The First Circuit Court of Appeals said Wednesday that a Federal District Judge in Puerto Rico was correct earlier this year, when he declared the levy to be unconstitutionally discriminatory.
The tax at the heart of dispute was passed by the Puerto Rican government in 2015, as part of efforts to raise money amid a $72 billion public debt crisis. It would have increased, to 6.5 percent from 2 percent, tax rates on firms with more than $2.75 billion in revenues and business with “related parties” off the island, according to Reuters.
The appellate court on Wednesday affirmed this violated the Commerce Clause of the US Constitution, the wire service noted. The provisions grant the US government significant authority when regulating interstate business activities.
In March, Federal District Judge Jose Fuste had ruled that the tax “on its face, clearly discriminates against interstate commerce.” While noting the island’s fiscal problems, Fuste called the law “the very definition of an inadequate remedy.”
Walmart, which had filed the lawsuit, had claimed the measure would have seen 114 percent of its net taxable income on Puerto Rico go to government coffers.
Unlike state governments, Puerto Rico doesn’t have the ability to restructure its debt in the court system through Chapter 9 of US Bankruptcy Law. The territory was specifically exempted from the rules by congress in 1984.
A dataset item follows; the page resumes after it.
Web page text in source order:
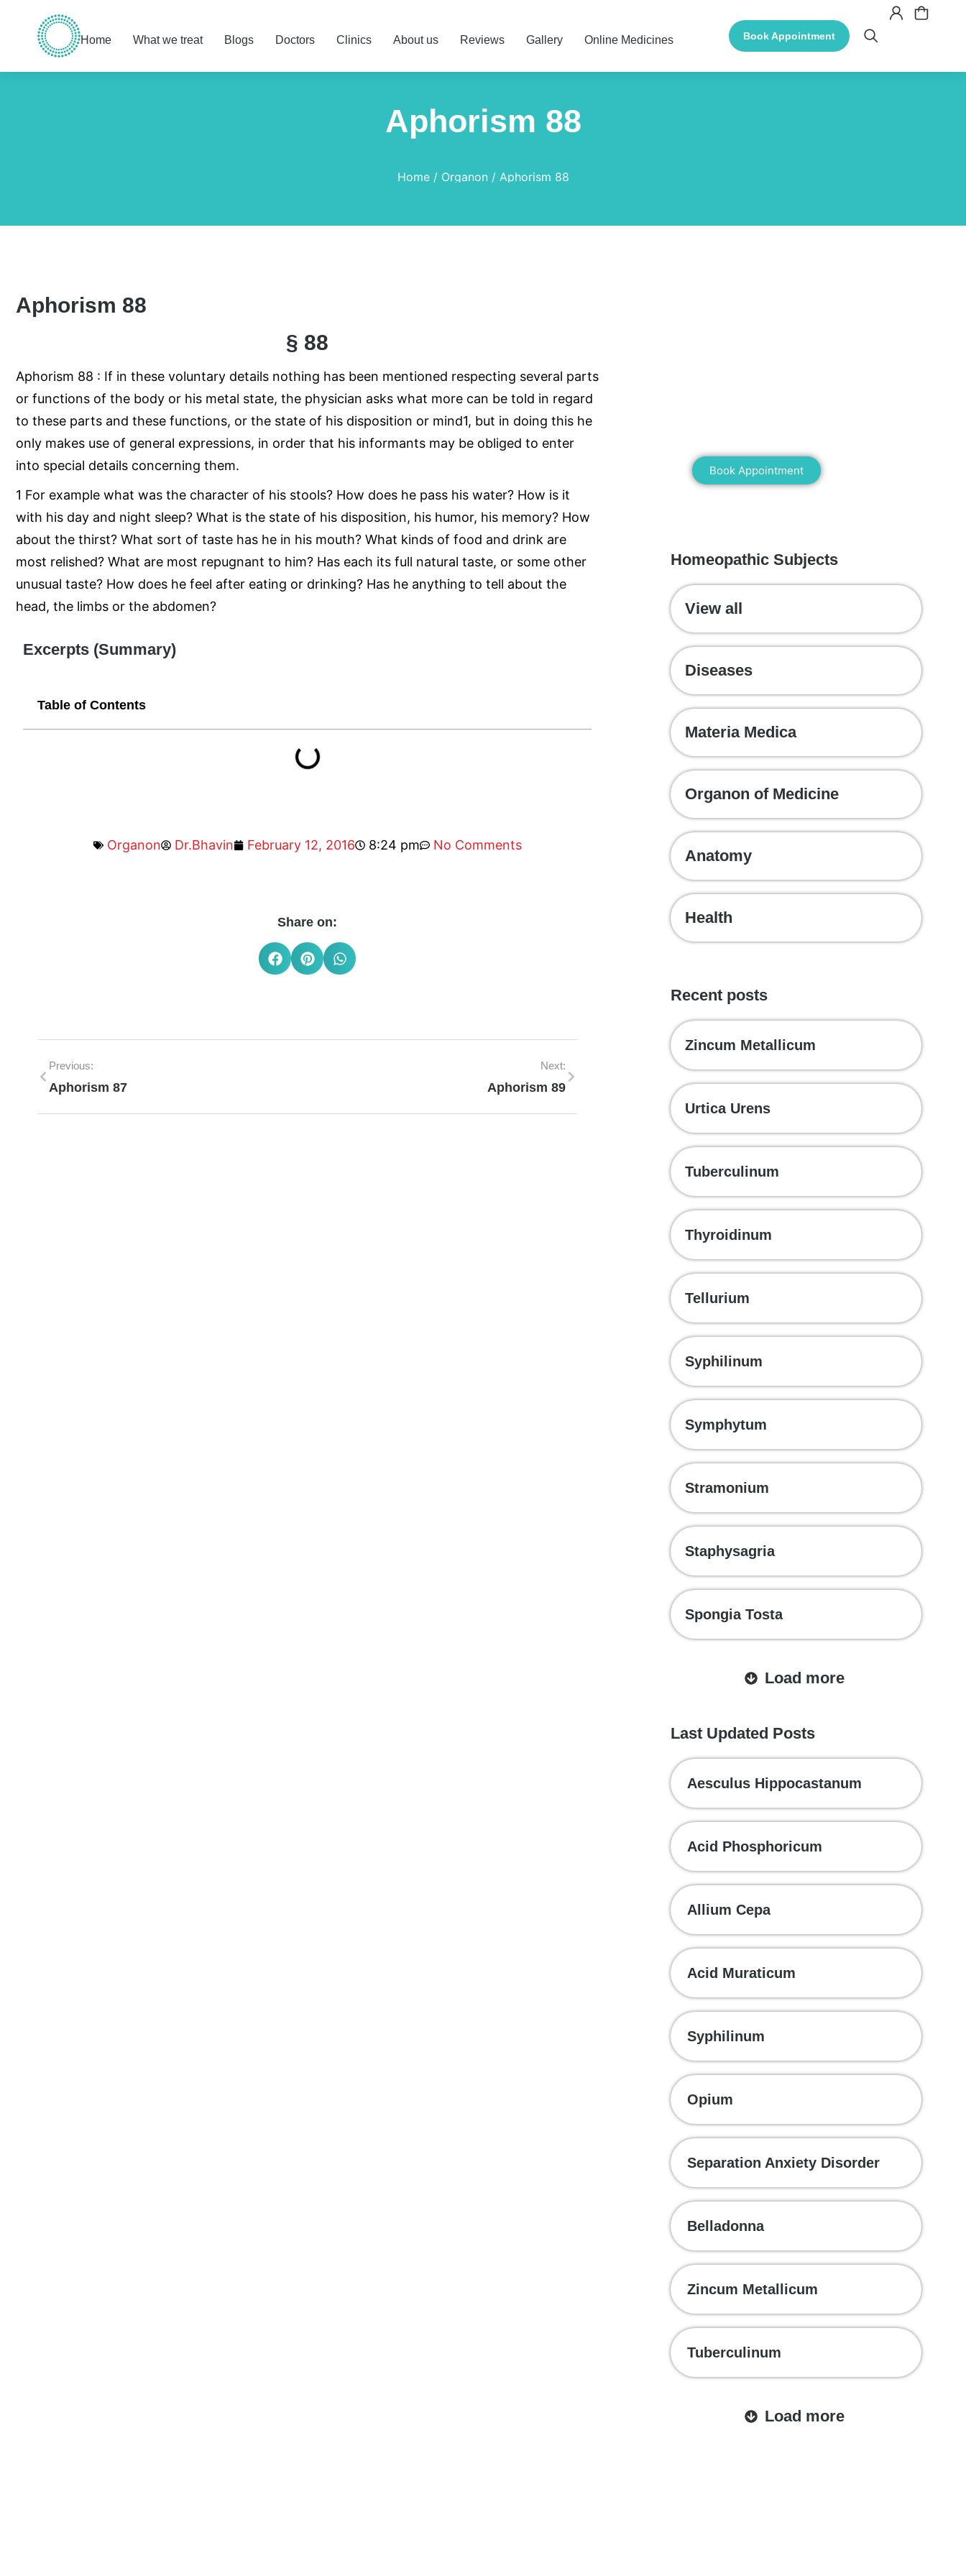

Earlier this summer, with defaults looming, Congress passed a law granting Puerto Rico the right to renegotiate its debts.
The legislation, however, was blasted by many Democrats, for establishing an unelected board to oversee the territory’s finances, and for exempting younger Puerto Ricans from federal minimum wage laws.
In parliamentary discussion on the floor of the Senate, in June, Sen. Bernie Sanders (I-Vt.) described the bill as “colonialism at its worst,” and Sen. Bob Menendez called it “the ultimate neocolonialism that we as a Congress would be passing.”
“It treats the citizens of Puerto Rico like subjects, not like citizens,” Menendez said.
The first board members are expected to be appointed to this oversight council in September, Reuters noted.
CORRECTION: A previous version of this article said Congress exempted Puerto Rico from Chapter 11 bankruptcy in 1984.